Каждый из гребцов имел два пистолета и саблю, все офицеры вооружались весьма достаточно. Англичанин и француз сопутствовали нам как толмачи для переговоров. Чрезвычайное множество народа собралось в том месте, где выходили мы на берег, что по причине сильных бурунов было довольно затруднительно. Между оным не находилось ни короля, ни его родственников; однако островитяне были учтивы и почтительны. По испытании пресной воды, которая оказалась весьма хорошею, пошли мы к стоявшему недалеко от берега дому, у которого ожидал нас сам король. В 500 шагах от дома встречены мы дядей его, который купно был ему и отчим и назывался всегда отцом королевским. При 75-летней старости казался он совершенно здоровым. Живость глаз и черты лица его показывали в нем решительного и неустрашимого мужа. Он был, как то мы узнали после, один из величайших воинов своего времени и теперь еще имел перевязанную рану около глаза. В руке держал длинный жезл, которым тщетно старался удержать народ, толпившийся за нами.

Взяв меня за руку, повел в длинное, но узкое строение, в котором сидела королевская мать рядом со всеми своими родственниками, казалось, нас ожидавшими. Едва коснулись мы пределов сего жилища, вдруг встретил нас сам король и приветствовал с великой искренностью и приязнью. Народ, остановился и мало-помалу рассеялся, ибо жилище короля есть табу. Я должен был сесть в средине женщин королевской фамилии, которые смотрели на нас с великим любопытством, держали за руку и обращали особенное внимание на шитье наших мундиров, шляп и прочее. На лицах их изображалось такое чистосердечие, что я не мог не почувствовать к ним приязни. Каждую одарил я пуговицами, ножами, ножницами и другими мелочами, но сии вещи не произвели в них той радости, которой ожидать следовало. Оне обращали свое внимание более на нас самих, нежели любовались подарками.



Дочь короля, женщина лет около 24-х, и его невестка, несколькими годами моложе первой, превосходили других своей красотою и были столь хороши, что и в Европе не не признали бы их красавицами. Все тело их покрыто было желтой тканью, на голове не имели никакого украшения; черные волосы были завязаны крепко в пучок, близ самой головы. Тело их, сколько позволяло видеть покрывало, не было испещрено, как у мужчин, но оставлено в природном состоянии.

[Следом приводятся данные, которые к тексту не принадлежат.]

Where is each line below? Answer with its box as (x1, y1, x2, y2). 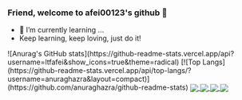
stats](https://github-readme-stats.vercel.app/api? (68, 49, 235, 59)
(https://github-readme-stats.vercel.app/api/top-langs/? (7, 66, 192, 75)
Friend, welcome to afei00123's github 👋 (7, 7, 168, 18)
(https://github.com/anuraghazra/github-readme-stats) (7, 83, 188, 92)
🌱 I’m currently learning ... (18, 25, 105, 35)
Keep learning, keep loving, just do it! (18, 33, 141, 43)
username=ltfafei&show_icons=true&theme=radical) (7, 57, 180, 67)
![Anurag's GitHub (7, 49, 67, 59)
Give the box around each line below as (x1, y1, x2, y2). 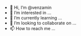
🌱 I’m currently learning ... (9, 15, 62, 20)
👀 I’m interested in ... (9, 10, 52, 16)
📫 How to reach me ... (9, 26, 55, 31)
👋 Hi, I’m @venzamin (9, 5, 52, 10)
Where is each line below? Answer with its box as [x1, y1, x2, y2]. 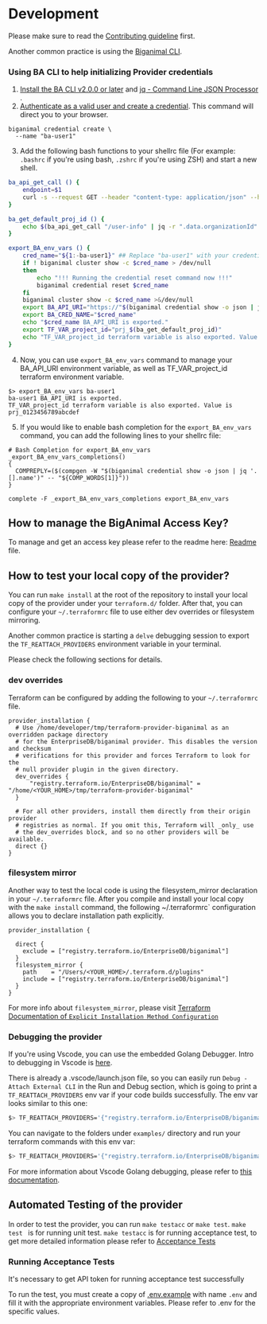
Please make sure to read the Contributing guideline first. [8, 31, 195, 41]
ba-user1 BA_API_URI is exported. [8, 394, 123, 402]
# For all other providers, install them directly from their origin [15, 807, 250, 815]
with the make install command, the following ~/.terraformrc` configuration [8, 902, 257, 912]
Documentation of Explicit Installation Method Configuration [8, 1011, 219, 1021]
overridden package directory [8, 730, 109, 739]
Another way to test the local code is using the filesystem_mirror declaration [8, 885, 258, 895]
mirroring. [8, 615, 41, 625]
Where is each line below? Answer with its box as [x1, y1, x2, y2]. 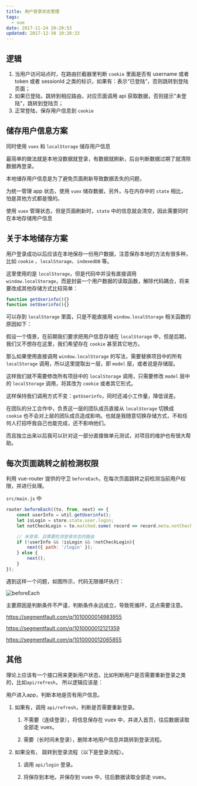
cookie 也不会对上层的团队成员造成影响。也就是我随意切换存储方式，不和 [6, 412, 183, 419]
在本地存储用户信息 [6, 214, 53, 221]
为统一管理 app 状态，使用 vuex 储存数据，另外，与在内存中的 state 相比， [6, 187, 186, 194]
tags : [6, 14, 19, 20]
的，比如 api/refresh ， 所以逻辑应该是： [6, 678, 104, 686]
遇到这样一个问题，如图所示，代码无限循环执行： [6, 577, 124, 585]
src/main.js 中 [6, 495, 42, 502]
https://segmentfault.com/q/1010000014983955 [6, 613, 122, 620]
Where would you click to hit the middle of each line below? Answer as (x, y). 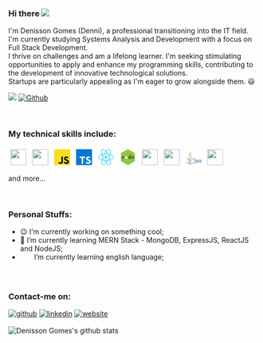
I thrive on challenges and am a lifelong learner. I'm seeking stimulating (125, 57)
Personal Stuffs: (40, 214)
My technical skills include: (63, 134)
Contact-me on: (40, 296)
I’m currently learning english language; (99, 257)
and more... (27, 178)
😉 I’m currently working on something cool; (92, 232)
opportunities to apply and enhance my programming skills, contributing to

Одни только руки расписаны до локтей черными и желтыми узорами, придающими вид коротких перчаток, какие нашивали прежде обыкновенно наши дамы.

Спустя несколько времени повел нас король со всеми своими родственниками в другое, в 15 шагах от первого находившееся, строение, определенное единственно для обедов[29]. Здесь разостлали немедленно рогожки, на коих нас посадили. Хозяева, видя нас в кругу своем, казались быть веселыми, и всемерно старались изъявить нам свое удовольствие. Один приносил кокосовые орехи, другой бананы, третий воду; многие, сев подле нас, прохлаждали лица наши своими веерами. Пробыв тут около получаса, мы откланялись и пошли к своим шлюпкам. Не сам король, но его отчим проводил нас до того же места, где прежде встретил. Бесчисленное множество народа окружило нас вторично. Многие шумели очень громко, но не имели, кажется, никаких злых помыслов. Из последствия имел я причину заключить, что шесть человек с ружьями, из коих трое шли впереди, а другие назади, содержали их в страхе.

27

Чиабу называется пояс, носимый сими островитянами; на Сандвичевых островах называют его маро.

28

Делать объяснение слову табу почитаю я ненужным; ибо оное довольно известно уже из путешествия капитана Кука. О силе действия сего слова на островах сих упоминается в главах следующих.

29

В девятой главе описан дом сей вместе с другими строениями обстоятельнее.